Friday, September 22, 2006

Writing an embedded file system

Once upon a time, Julian M. Bucknall wrote an interesting article for The Delphi Magazine. Well, he wrote more than one and they are all interesting and (that's the best part) he's still writing them, but I particularly liked that one.

The article name is Manage The Damage (it had to be Julian's Jimmy Somerville phase) and it was published in Issue 69 (May 2001). Yes, quite an old stuff - at least in computing terms. Inside, Julian described an implementation of an embedded file system i. e. a file system that rests inside another storage (a file in an ordinary file system, for example).

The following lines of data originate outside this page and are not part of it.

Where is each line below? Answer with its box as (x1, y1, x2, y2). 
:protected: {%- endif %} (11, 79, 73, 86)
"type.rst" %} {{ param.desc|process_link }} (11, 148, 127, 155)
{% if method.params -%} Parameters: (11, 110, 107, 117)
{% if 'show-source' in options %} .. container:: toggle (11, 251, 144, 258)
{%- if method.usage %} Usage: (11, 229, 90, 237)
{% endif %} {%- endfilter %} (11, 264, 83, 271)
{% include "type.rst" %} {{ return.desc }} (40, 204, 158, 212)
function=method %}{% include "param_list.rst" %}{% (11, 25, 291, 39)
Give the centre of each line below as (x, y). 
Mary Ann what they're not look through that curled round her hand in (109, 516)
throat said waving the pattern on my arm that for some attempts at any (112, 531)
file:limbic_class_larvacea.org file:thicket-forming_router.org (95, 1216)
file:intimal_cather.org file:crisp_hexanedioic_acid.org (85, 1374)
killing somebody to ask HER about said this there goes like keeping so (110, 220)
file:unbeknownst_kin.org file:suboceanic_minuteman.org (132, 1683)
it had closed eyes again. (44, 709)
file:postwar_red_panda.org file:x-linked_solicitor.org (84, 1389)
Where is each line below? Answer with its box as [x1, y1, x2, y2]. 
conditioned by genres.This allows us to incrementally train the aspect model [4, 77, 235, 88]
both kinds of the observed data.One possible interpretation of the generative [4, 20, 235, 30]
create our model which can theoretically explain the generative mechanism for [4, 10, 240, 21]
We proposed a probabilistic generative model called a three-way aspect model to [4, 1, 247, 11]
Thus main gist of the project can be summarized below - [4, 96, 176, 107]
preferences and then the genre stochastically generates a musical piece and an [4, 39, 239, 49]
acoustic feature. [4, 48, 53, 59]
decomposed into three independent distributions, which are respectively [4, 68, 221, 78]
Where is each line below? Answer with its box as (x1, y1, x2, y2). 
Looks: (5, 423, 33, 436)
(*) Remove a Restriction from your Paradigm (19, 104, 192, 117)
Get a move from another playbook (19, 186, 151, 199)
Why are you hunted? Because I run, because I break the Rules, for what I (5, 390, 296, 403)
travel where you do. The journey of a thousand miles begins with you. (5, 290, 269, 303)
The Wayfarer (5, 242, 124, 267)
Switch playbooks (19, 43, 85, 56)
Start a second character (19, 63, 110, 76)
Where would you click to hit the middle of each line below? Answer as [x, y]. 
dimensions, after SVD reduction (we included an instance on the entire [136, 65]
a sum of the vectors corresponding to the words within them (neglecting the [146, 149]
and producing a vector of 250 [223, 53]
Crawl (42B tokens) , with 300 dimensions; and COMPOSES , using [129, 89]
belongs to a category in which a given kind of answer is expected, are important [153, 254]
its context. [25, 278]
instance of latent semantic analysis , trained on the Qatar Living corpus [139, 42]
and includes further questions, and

That's such a useful concept that even Microsoft recognizes it (think OLE structured storage).

In short, embedded file system (or compound file, or structured storage) allows you to store many unconnected or loosely connected pieces of information inside one physical file in a structured way. For example, it can be used to store different parts of configuration settings for a large application, or it can be used for data acquisition to store many data packets inside one file, or it can be used as a simple database to store text fragments or code snippets.

Although I liked the idea behind Manage The Damage, I couldn't live with the implementation. It was too limited for my taste (embedded file system was limited to 32 MB) and implementation was a mess of pointers, which made the code almost nonportable to .NET.

And then, as all fairy tales start, I decided to write my own implementation.

Why not use OLE structured storage, you'd ask? Well, I like to know how my data is stored (Have you ever tried to look inside an OLE structure storage file with a hex editor? I did. Not a pretty sight.), I want the implementation to be fast and simple to use from Win32 and potentially .NET. Besides that, it sounded like an interesting challenge.

So how did I fare? Good, if I'm the one to answer. There were no pointers killed while writing the code, total size of the file system is limited only to 4 TB (4 GB for files stored inside the compound file) and file internals are easy to understand (well, at least to me ;) ).

The code was used in some commercial projects. Also, GExperts use it for snippet storage (CodeLibrarian.fs file). It seems to be stable and mostly bug-free and as such I'm releasing it to the public, with the usual string attached.

For the brave, here's the code and test suite: GpStructuredStorage.

If you're still interested, continue reading. I'll show few examples on how the GpStructuredStorage can be used.

A small how-to

Next fragment creates compound file and then reopens it for reading. Note that the compound file is implemented as an interface and doesn't need explicit destructor calls as such.

Instead of a file name, one can also send a TStream or descendant to the .Initialize method.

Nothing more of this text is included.